++++ RECORD EXCERPTS ++++

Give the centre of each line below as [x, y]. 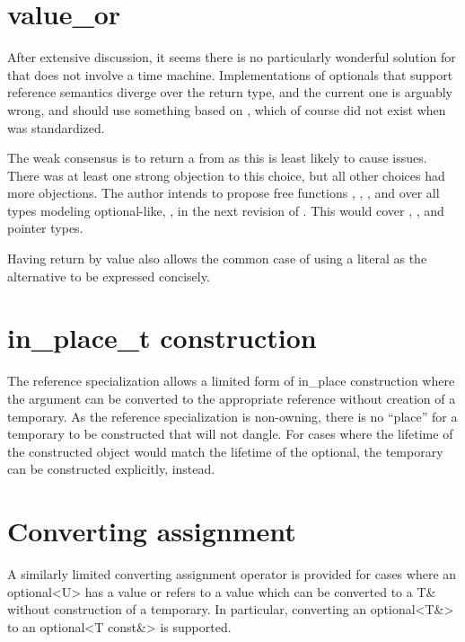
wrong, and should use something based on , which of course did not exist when [227, 109]
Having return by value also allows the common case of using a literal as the [217, 259]
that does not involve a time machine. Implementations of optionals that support [230, 74]
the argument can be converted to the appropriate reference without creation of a [232, 398]
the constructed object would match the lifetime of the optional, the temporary [225, 451]
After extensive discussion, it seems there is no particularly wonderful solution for [232, 57]
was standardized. [56, 127]
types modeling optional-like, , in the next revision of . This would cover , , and [226, 210]
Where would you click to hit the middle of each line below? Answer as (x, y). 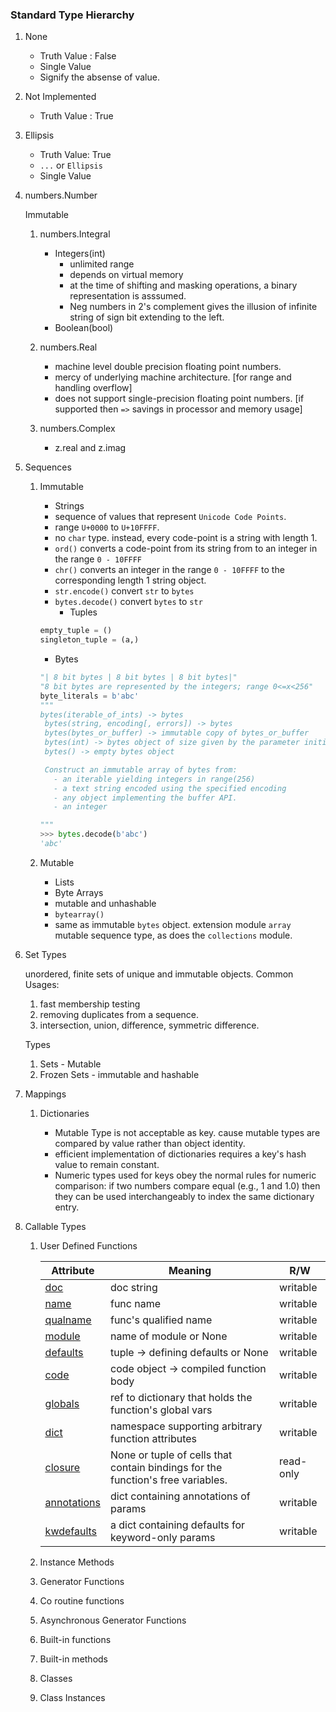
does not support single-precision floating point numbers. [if (179, 399)
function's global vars (161, 1410)
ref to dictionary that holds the (181, 1397)
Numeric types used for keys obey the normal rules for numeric (185, 1175)
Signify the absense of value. (99, 77)
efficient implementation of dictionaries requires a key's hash (180, 1154)
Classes (56, 1678)
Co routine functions (82, 1600)
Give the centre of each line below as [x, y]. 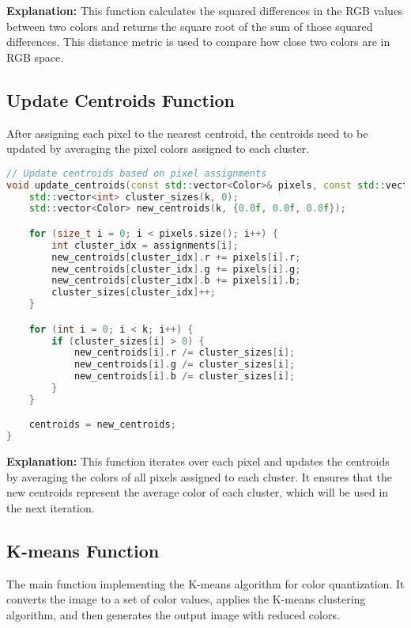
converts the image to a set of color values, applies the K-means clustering [186, 599]
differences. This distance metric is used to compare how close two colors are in [198, 42]
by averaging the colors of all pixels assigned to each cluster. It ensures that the [199, 476]
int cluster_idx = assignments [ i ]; [145, 245]
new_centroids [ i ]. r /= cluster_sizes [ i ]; [185, 353]
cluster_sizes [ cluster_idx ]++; [134, 293]
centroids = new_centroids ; [102, 425]
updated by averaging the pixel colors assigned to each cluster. [158, 148]

++++

WHAT THE TASK REQUIRES =
Take every line of the material and copy it exactly, leaving out the pictures.

RESPONSE TO THIS EXERCISE =
Give the centre of each line below as [x, y]. 
wrong, and should use something based on , which of course did not exist when [227, 109]
Having return by value also allows the common case of using a literal as the [217, 259]
that does not involve a time machine. Implementations of optionals that support [230, 74]
the argument can be converted to the appropriate reference without creation of a [232, 398]
the constructed object would match the lifetime of the optional, the temporary [225, 451]
After extensive discussion, it seems there is no particularly wonderful solution for [232, 57]
was standardized. [56, 127]
types modeling optional-like, , in the next revision of . This would cover , , and [226, 210]
Where would you click to hit the middle of each line below? Answer as (x, y). 
does not support single-precision floating point numbers. [if (179, 399)
function's global vars (161, 1410)
ref to dictionary that holds the (181, 1397)
Numeric types used for keys obey the normal rules for numeric (185, 1175)
Signify the absense of value. (99, 77)
efficient implementation of dictionaries requires a key's hash (180, 1154)
Classes (56, 1678)
Co routine functions (82, 1600)
Give the centre of each line below as [x, y]. 
converts the image to a set of color values, applies the K-means clustering [186, 599]
differences. This distance metric is used to compare how close two colors are in [198, 42]
by averaging the colors of all pixels assigned to each cluster. It ensures that the [199, 476]
int cluster_idx = assignments [ i ]; [145, 245]
new_centroids [ i ]. r /= cluster_sizes [ i ]; [185, 353]
cluster_sizes [ cluster_idx ]++; [134, 293]
centroids = new_centroids ; [102, 425]
updated by averaging the pixel colors assigned to each cluster. [158, 148]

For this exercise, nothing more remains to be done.